DATA RECORDS >>
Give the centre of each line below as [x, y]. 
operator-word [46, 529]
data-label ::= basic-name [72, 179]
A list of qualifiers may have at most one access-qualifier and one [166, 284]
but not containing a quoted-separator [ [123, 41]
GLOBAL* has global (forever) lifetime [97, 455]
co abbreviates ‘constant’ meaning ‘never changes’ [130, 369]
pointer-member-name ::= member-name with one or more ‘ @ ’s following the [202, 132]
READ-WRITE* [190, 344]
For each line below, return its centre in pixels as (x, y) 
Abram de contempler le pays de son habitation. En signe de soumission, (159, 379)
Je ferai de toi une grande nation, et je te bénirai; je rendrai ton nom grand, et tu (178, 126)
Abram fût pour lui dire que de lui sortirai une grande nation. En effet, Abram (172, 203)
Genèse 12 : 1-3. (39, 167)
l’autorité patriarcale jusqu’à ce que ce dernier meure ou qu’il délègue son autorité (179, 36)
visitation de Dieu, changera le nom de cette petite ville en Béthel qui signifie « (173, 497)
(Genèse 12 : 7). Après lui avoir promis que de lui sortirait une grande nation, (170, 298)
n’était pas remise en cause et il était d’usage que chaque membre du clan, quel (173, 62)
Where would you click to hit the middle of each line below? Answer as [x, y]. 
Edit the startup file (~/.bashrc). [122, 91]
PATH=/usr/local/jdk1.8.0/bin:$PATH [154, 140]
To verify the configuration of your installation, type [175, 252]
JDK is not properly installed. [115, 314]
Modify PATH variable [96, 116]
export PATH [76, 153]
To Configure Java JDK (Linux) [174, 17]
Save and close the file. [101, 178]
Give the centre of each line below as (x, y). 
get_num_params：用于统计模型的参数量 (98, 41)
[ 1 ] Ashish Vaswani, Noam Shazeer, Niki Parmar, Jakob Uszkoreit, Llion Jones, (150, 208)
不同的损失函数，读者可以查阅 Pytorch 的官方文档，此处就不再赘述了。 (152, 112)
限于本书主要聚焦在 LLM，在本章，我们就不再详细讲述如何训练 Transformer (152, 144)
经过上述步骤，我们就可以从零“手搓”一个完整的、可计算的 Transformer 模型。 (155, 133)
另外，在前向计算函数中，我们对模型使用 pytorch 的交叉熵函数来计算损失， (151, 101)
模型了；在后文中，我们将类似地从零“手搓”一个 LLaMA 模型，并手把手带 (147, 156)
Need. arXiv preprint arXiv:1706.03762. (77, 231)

TASK REQUIREMENTS >> For this exercise, find all lines in the records containing the word "each" and copy them.

ANSWER TO THE PROBLEM >>
Give the centre of each line below as [x, y]. 
For each line below, return its centre in pixels as (x, y) 
Where would you click to hit the middle of each line below? Answer as [x, y]. 
Give the centre of each line below as (x, y). 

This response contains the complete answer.